Christianity has lumped a lot of Greek words for sinful sexual activities into the word Fornication as seen in some definitions of the word below, but again the word does not appear in any scripture.
Some examples:
noun
πορνεία
prostitution, whoring, harlotry, whoredom,
συνουσία
fornication, coition, intercourse, copulation
From the Strong’s Exhaustive Concordance
illicit sexual intercourse adultery, fornication, homosexuality, lesbianism, intercourse with animals etc. sexual intercourse with close relatives; Lev. Sexual intercourse with a divorced man or woman; Mk. 10:11-12 The worship of idols of the defilement of idolatry, as incurred by eating the sacrifices offered to idols etc
But Fornication is not a translational error it is man-made word that made its way into the 16th and 17th century translations of the Bible, but still this word did not originate in these Bibles.

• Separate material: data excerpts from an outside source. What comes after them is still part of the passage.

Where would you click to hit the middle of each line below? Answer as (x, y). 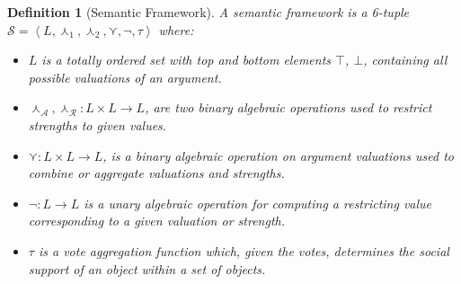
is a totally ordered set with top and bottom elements (186, 60)
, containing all (405, 60)
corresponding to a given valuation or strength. (156, 221)
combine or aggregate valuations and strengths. (156, 173)
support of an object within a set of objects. (147, 268)
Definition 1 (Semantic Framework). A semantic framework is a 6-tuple (208, 12)
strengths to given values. (98, 124)
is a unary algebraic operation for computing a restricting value (258, 203)
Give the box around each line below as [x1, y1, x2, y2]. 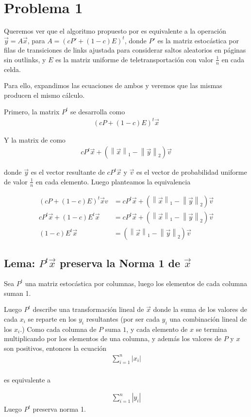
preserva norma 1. [33, 404, 86, 414]
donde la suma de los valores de [153, 304, 247, 314]
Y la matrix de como [4, 134, 66, 145]
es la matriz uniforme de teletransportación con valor [55, 54, 214, 64]
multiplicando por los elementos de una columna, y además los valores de [4, 333, 222, 344]
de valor [4, 176, 28, 186]
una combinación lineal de [169, 313, 247, 324]
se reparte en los [28, 313, 77, 324]
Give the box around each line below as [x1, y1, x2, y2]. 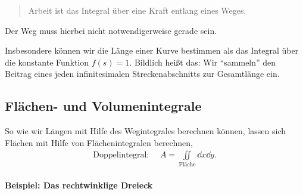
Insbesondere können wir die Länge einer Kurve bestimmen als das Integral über [5, 44, 299, 57]
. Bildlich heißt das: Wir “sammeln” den [129, 55, 276, 68]
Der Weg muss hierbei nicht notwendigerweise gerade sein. [5, 24, 217, 36]
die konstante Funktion [5, 55, 89, 68]
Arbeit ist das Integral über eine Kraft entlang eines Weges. [28, 4, 246, 16]
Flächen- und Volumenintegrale [5, 97, 202, 115]
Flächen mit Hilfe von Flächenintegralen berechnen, [5, 136, 193, 148]
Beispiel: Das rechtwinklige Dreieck [5, 179, 153, 191]
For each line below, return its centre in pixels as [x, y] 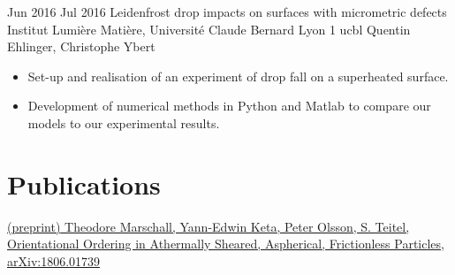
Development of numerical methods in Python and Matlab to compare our [229, 106]
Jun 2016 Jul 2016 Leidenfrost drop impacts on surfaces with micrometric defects [227, 11]
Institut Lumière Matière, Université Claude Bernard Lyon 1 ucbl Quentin [209, 29]
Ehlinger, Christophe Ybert [81, 46]
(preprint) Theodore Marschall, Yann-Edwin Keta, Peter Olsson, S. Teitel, [209, 226]
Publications [84, 183]
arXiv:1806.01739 [54, 260]
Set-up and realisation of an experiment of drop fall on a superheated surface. [238, 76]
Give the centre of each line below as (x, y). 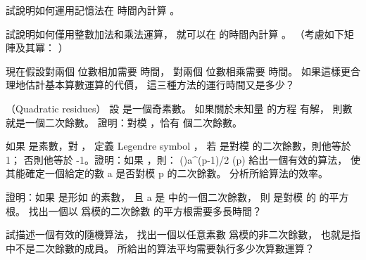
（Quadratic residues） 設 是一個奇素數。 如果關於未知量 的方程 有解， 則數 (179, 108)
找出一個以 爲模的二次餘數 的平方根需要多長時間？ (145, 210)
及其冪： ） (42, 47)
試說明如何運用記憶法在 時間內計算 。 (93, 10)
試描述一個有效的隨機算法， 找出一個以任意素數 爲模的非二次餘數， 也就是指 (183, 234)
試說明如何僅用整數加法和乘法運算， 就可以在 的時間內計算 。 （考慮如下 (175, 33)
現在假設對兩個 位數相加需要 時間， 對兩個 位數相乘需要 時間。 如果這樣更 (178, 71)
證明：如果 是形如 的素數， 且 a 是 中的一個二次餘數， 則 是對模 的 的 (168, 196)
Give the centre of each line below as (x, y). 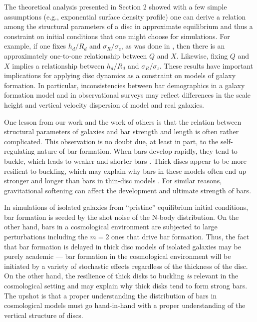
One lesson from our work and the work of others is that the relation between (123, 121)
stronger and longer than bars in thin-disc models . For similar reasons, (113, 181)
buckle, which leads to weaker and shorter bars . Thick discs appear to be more (125, 160)
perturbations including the (46, 237)
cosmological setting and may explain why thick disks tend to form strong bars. (126, 286)
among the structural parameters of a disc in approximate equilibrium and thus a (128, 26)
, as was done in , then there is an (173, 46)
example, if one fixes (35, 46)
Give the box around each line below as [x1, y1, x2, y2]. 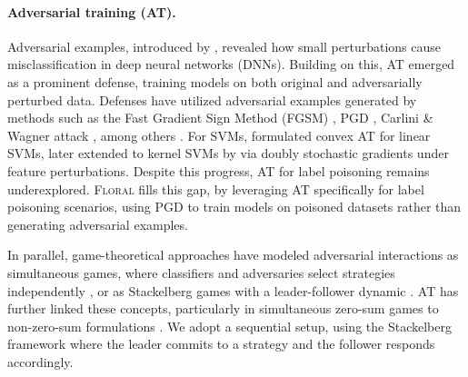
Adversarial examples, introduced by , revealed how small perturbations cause [7, 36, 442, 55]
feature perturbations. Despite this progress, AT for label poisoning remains [7, 161, 430, 180]
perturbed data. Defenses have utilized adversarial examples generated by [7, 90, 417, 109]
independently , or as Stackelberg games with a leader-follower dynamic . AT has [7, 281, 459, 300]
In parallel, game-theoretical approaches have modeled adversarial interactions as [7, 245, 459, 264]
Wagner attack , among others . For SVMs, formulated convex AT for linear [7, 125, 431, 144]
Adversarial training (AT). [7, 2, 176, 21]
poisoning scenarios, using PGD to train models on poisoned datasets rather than [7, 197, 462, 216]
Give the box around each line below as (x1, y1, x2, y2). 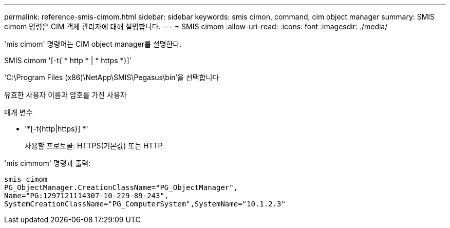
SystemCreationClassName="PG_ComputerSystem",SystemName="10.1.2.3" (4, 200, 286, 208)
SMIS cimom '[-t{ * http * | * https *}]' (4, 56, 132, 65)
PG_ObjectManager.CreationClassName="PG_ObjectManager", (4, 183, 238, 192)
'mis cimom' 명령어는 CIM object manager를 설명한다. (4, 40, 182, 48)
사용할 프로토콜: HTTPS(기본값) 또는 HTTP (25, 141, 163, 150)
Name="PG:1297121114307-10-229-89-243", (4, 192, 169, 200)
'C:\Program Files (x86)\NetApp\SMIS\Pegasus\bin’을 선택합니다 (4, 73, 219, 82)
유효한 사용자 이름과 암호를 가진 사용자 (4, 90, 127, 99)
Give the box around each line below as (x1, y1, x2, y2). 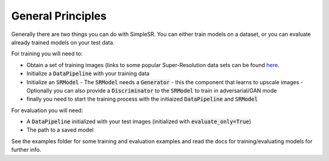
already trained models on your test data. (11, 38, 115, 46)
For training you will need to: (11, 50, 83, 57)
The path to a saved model (26, 126, 94, 134)
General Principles (11, 9, 107, 23)
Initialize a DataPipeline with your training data (26, 70, 150, 77)
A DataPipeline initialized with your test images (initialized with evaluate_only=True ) (26, 118, 252, 125)
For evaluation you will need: (11, 107, 83, 114)
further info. (11, 146, 42, 154)
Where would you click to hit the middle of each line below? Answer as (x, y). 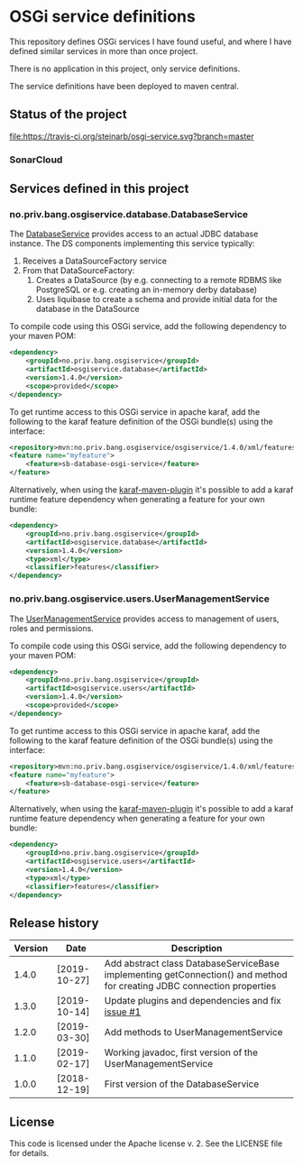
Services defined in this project (99, 189)
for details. (29, 1153)
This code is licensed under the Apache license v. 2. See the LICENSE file (146, 1143)
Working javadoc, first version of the (181, 1052)
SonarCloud (36, 160)
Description (197, 949)
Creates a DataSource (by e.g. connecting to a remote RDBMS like (159, 280)
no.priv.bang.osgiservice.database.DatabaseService (129, 214)
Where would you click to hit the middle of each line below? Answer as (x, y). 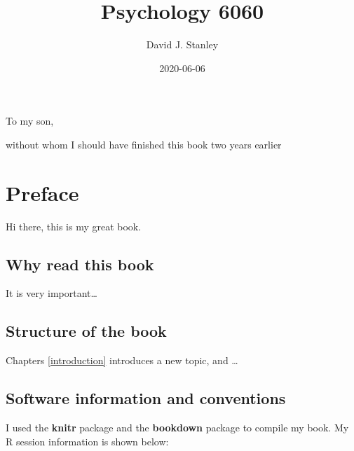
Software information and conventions (146, 398)
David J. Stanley (182, 44)
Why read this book (80, 264)
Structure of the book (86, 331)
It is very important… (52, 293)
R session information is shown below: (87, 441)
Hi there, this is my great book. (74, 226)
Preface (42, 192)
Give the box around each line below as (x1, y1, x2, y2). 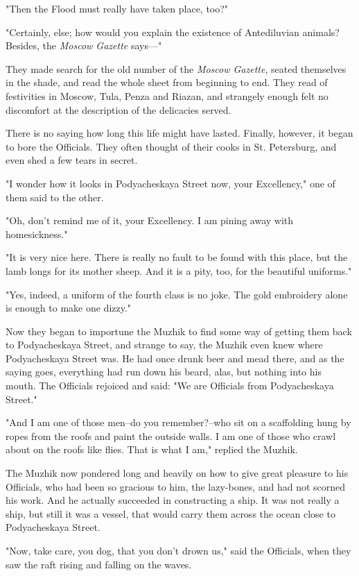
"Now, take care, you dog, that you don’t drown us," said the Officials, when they (6, 543, 351, 557)
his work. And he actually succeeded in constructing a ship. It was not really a (6, 493, 340, 507)
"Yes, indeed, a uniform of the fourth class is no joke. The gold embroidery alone (6, 287, 348, 301)
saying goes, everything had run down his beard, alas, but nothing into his (6, 364, 322, 379)
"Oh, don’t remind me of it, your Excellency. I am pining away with (6, 213, 294, 228)
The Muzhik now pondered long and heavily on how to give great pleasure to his (6, 466, 349, 480)
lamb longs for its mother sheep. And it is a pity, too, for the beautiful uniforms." (6, 263, 352, 278)
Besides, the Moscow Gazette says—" (6, 38, 162, 53)
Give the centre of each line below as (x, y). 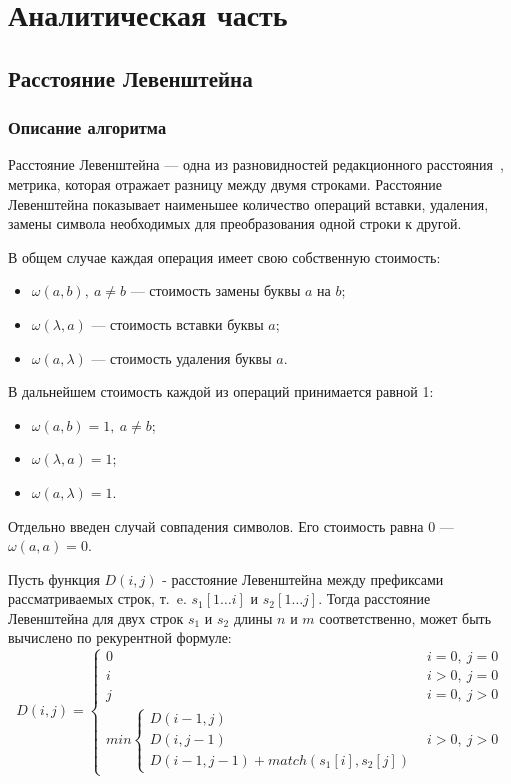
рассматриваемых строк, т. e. (97, 598)
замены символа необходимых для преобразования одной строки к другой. (235, 223)
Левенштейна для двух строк (96, 617)
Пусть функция (54, 578)
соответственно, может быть (405, 617)
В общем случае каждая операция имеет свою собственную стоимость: (224, 256)
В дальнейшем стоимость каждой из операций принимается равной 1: (221, 391)
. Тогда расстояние (374, 598)
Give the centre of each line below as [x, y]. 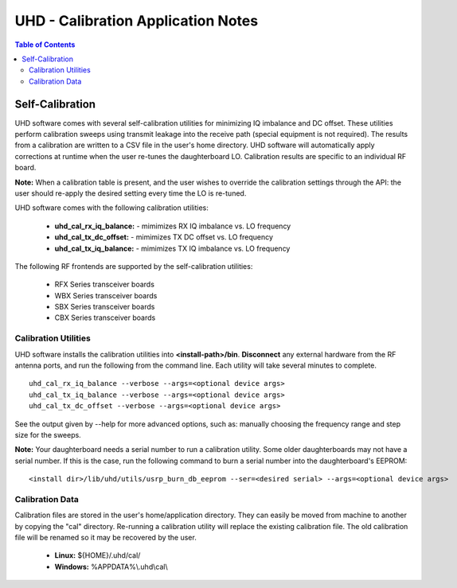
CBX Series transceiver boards [105, 317]
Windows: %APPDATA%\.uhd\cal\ [111, 567]
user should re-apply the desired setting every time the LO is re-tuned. [131, 193]
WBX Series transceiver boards [106, 295]
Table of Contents [45, 45]
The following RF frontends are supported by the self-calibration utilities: [134, 266]
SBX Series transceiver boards [105, 307]
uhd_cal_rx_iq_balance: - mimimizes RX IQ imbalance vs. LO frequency [173, 226]
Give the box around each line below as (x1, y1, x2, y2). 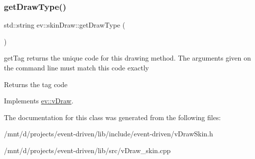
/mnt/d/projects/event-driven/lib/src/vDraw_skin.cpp (4, 145, 171, 155)
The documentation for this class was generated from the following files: (4, 112, 221, 122)
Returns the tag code (4, 79, 68, 89)
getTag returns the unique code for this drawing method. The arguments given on (4, 53, 251, 63)
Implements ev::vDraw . (4, 95, 74, 106)
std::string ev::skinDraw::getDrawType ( (4, 20, 126, 30)
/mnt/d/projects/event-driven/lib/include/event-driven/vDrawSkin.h (4, 128, 213, 139)
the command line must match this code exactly (4, 63, 149, 72)
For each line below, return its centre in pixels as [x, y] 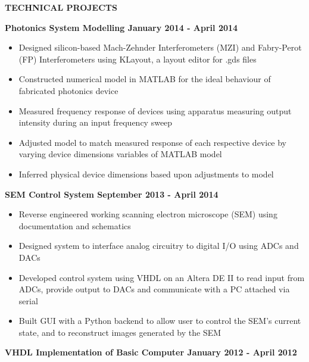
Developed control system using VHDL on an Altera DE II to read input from [162, 277]
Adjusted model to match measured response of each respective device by [153, 142]
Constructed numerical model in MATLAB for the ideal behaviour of [145, 79]
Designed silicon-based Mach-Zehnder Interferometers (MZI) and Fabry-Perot [160, 47]
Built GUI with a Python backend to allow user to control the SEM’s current [160, 321]
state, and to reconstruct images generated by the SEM [120, 332]
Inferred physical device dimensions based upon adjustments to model [146, 174]
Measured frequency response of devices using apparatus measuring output [155, 110]

When the Greek text was translated into the Latin Vulgate, (circa 404 AD) the word pornia and its variants were translated to the Latin word fornicatio. Then translated into the English word fornication and was used in the original Tyndale, Geneva, and King James Version of the Bible.
Nothing in all of this (or in anything that went before it) explains why "fornication" is a problem. You seem to just think it is.
I'm not particularly inclined to read through more of what you've written, I'm afraid. So far, your ideas are fraught with error and poor reasoning.